Still, bad streaks are piling up. In a little over a month, the S&P 500 has fallen five days in a row three different times, a clustering of pain that has no precedent since 1984. The Nasdaq 100 is at risk of dropping for three straight months. As tech stocks slump, groups that had previously picked up the slack have faltered. This week, energy and bank shares both led the way down on separate days.

In Leaderless Stock Market, Gains Are Proving Hard to Maintain

"The turn in psychology oftentimes has happened just because the markets tend to swing, the pendulum tends to swing,” said Mark Heppenstall, the chief investment officer at Penn Mutual Asset Management. “It seems to be swinging the other way.”

Nowhere is shifting sentiment more evident than in the attitude toward earnings. While third-quarter income growth was robust, executives are a lot less optimistic on the outlook. Over the past three months, firms saying sales will miss analyst estimates outnumbered those saying they’ll exceed them by the most since 2009, data compiled by Evercore ISI showed.

The S&P 500 slipped 1.6 percent this week, the loss trimmed by an off-again, on-again rally on Friday that came after Donald Trump said he was optimistic about resolving the trade dispute with China.
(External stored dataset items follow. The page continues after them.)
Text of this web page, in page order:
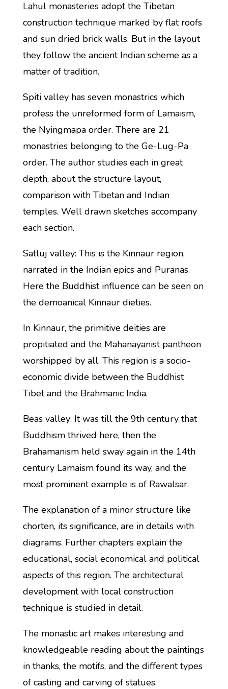
Lahul monasteries adopt the Tibetan
construction technique marked by flat roofs
and sun dried brick walls. But in the layout
they follow the ancient Indian scheme as a
matter of tradition.
Spiti valley has seven monastrics which
profess the unreformed form of Lamaism,
the Nyingmapa order. There are 21
monastries belonging to the Ge-Lug-Pa
order. The author studies each in great
depth, about the structure layout,
comparison with Tibetan and Indian
temples. Well drawn sketches accompany
each section.
Satluj valley: This is the Kinnaur region,
narrated in the Indian epics and Puranas.
Here the Buddhist influence can be seen on
the demoanical Kinnaur dieties.
In Kinnaur, the primitive deities are
propitiated and the Mahanayanist pantheon
worshipped by all. This region is a socio-
economic divide between the Buddhist
Tibet and the Brahmanic India.
Beas valley: It was till the 9th century that
Buddhism thrived here, then the
Brahamanism held sway again in the 14th
century Lamaism found its way, and the
most prominent example is of Rawalsar.
The explanation of a minor structure like
chorten, its significance, are in details with
diagrams. Further chapters explain the
educational, social economical and political
aspects of this region. The architectural
development with local construction
technique is studied in detail.
The monastic art makes interesting and
knowledgeable reading about the paintings
in thanks, the motifs, and the different types
of casting and carving of statues.

The S&P 500 erased two different rallies following the president’s comments before finally finishing 0.2 percent higher.

Get used to the volatility, says Barry Bannister, equity strategist at Stifel Nicolaus. Neither a cooling in tariff rhetoric nor even a more dovish Federal Reserve is likely to keep the market aloft. An agreement with China is unlikely to improve the trade imbalance between the world’s two largest economies and interest rates are already too high for the S&P 500 to care about a softer stance by the Fed, said Bannister.

As evidenced Friday, any sign of progress in the U.S.-China trade disputes can still lift markets. This week, White House economic adviser Larry Kudlow said the two sides have resumed contact "at all levels" over trade. And Chinese officials have outlined to the Trump administration potential concessions as they continue to try to resolve the trade tiff.

In Leaderless Stock Market, Gains Are Proving Hard to Maintain

Among other potential catalysts, analysts are expecting a monster U.S. holiday shopping season, with consumer confidence high and median wages on the rise. But peak Christmas is making investors jittery and some are asking if this is as good as it gets. Will this year’s colossal shopping season mark the end of a relatively benign period for American retailers, where sky-high expectations have risen to levels that some chains will struggle to hit?

The market has been acting like expectations are too high. Most of this week’s losses happened Monday, when concern about demand for Apple Inc.’s iPhone sent the Nasdaq 100 down almost 3 percent. That kind of decline is becoming a regular occurrence in late 2018. It’s notable that even with that kind of volatility, most major indexes remain higher on the year.

“I can’t believe we’ve had two 10 percent corrections this year and neither one of them has caused a panic -- and that’s surprising that it hasn’t,” said Jim Paulsen, chief investment strategist at Leuthold Weeden Capital. “It shows you how much the good profits story and good economics has kept people optimistic. If that fades too now, that optimism might go with it. At the end of the day, it’s still a gut call."